(Items listed in a dataset)
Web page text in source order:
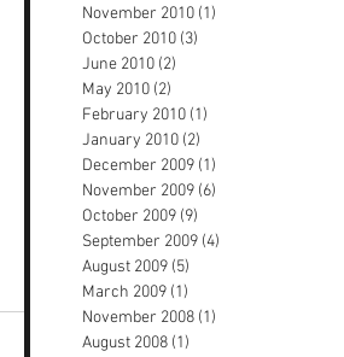
November 2010 (1)
October 2010 (3)
June 2010 (2)
May 2010 (2)
February 2010 (1)
January 2010 (2)
December 2009 (1)
November 2009 (6)
October 2009 (9)
September 2009 (4)
August 2009 (5)
March 2009 (1)
November 2008 (1)
August 2008 (1)
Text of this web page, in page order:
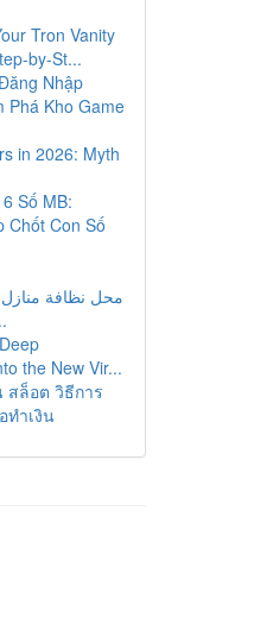
Tron Vanity
by-St...
Nhập
Phá Kho Game
in 2026: Myth
Số MB:
Chốt Con Số
محل نظافة
the New Vir...
สล็อต วิธีการ
ทำเงิน
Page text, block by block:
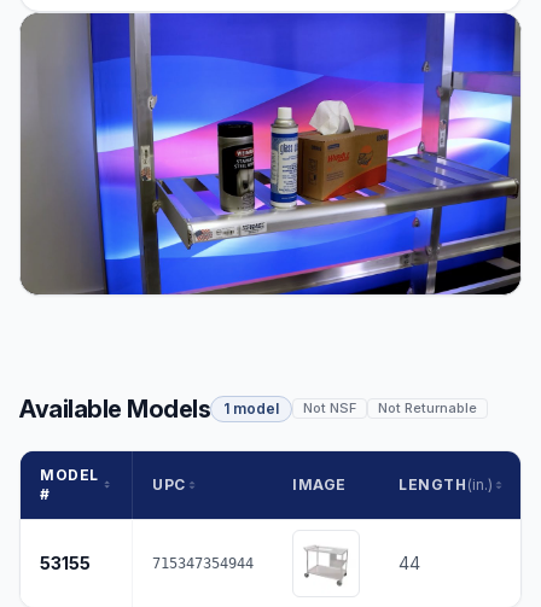
Available Models 1 model Not NSF Not Returnable
MODEL
#
UPC IMAGE LENGTH (in.)
53155 715347354944 44

> [Task description]
Hand back exactly the lines from the one with "Text of this" through the last line of the data above, both ends included, with every picture left out.

> [Solved exercise]
Text of this web page, in page order:
Tron Vanity
by-St...
Nhập
Phá Kho Game
in 2026: Myth
Số MB:
Chốt Con Số
محل نظافة
the New Vir...
สล็อต วิธีการ
ทำเงิน
Page text, block by block:
Available Models 1 model Not NSF Not Returnable
MODEL
#
UPC IMAGE LENGTH (in.)
53155 715347354944 44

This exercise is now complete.